Page 4 of 4 · ← Hub

FastAPI & engineering

Build HTTP APIs with automatic OpenAPI docs, validated payloads, and async I/O. Patterns for loading PyTorch or sklearn models, batch prediction, and how this connects to batch/stream data pipelines in production.

FastAPI Pydantic v2 uvicorn async
4
Topics
01

FastAPI basics

App, routes, and automatic OpenAPI

Run with uvicorn for ASGI

FastAPI is built on Starlette + Pydantic. Type hints on parameters drive validation and generated /docs. Use APIRouter to split large services.

python
from fastapi import FastAPI

app = FastAPI(title="Scoring API", version="1.0.0")

@app.get("/health")
def health() -> dict[str, str]:
    return {"status": "ok"}
Run locally: uvicorn module:app --reload. Behind production, put gunicorn+uvicorn workers or a managed container platform in front.
02

Pydantic models

Request / response schemas

Validation before your handler runs

python
from pydantic import BaseModel, Field

class PredictIn(BaseModel):
    features: list[float] = Field(..., min_length=1, max_length=10_000)
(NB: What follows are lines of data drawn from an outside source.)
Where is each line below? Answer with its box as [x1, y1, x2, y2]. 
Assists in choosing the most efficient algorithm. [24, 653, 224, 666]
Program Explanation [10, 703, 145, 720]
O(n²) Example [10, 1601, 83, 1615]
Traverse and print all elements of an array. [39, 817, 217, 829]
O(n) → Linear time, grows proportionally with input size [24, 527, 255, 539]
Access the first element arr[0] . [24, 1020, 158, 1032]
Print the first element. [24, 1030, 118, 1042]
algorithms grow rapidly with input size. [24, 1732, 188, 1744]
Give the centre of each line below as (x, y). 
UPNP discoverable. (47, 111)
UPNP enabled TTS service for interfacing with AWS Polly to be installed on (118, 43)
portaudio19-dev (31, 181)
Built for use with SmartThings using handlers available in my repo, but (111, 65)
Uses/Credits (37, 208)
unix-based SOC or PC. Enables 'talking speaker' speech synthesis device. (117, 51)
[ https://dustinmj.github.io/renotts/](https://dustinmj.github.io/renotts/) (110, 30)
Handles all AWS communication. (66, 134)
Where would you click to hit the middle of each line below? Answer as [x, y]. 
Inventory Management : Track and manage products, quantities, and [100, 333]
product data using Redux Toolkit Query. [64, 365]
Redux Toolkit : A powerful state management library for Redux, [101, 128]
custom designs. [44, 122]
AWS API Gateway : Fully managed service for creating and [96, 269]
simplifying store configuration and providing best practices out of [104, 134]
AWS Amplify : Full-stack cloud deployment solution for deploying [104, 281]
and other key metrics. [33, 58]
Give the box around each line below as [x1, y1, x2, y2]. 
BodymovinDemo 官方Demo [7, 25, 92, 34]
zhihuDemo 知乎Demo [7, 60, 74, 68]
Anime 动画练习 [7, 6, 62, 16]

class PredictOut(BaseModel):
    score: float

@app.post("/predict", response_model=PredictOut)
def predict(body: PredictIn) -> PredictOut:
    # body.features is already validated
    ...
03

Serving ML models

🎯

Load once, infer many times

Lifespan hooks & thread safety

Load model weights when the process starts (FastAPI lifespan context), not per request. For PyTorch, set model.eval() and wrap inference in torch.no_grad(). Batch inputs when possible to amortize GPU kernel launch.

python
from contextlib import asynccontextmanager

@asynccontextmanager
async def lifespan(app: FastAPI):
    # load model, connect pools
    app.state.model = load_model("weights.pt")
    yield
    # cleanup

app = FastAPI(lifespan=lifespan)
If multiple workers process share the same GPU, coordinate memory—often one model replica per GPU. For sklearn, joblib-loaded pipelines are typical; watch pickling compatibility across versions.
04

Data engineering touchpoints

🔗

Beyond the API layer

Where features and labels come from

Batch

Scheduled ETL/ELT (Airflow, Dagster, dbt) materializes tables your API or batch scorer reads. Polars and PySpark handle large extracts before they touch FastAPI.

Streaming

Kafka / Redpanda + consumers for near-real-time features; still often land in a store the API queries. Design idempotent consumers and monitor lag.

Operationally: structured logging (no secrets/PII in clear text), metrics (latency, error rate), traces across services, and health checks align with platform rules for production ML.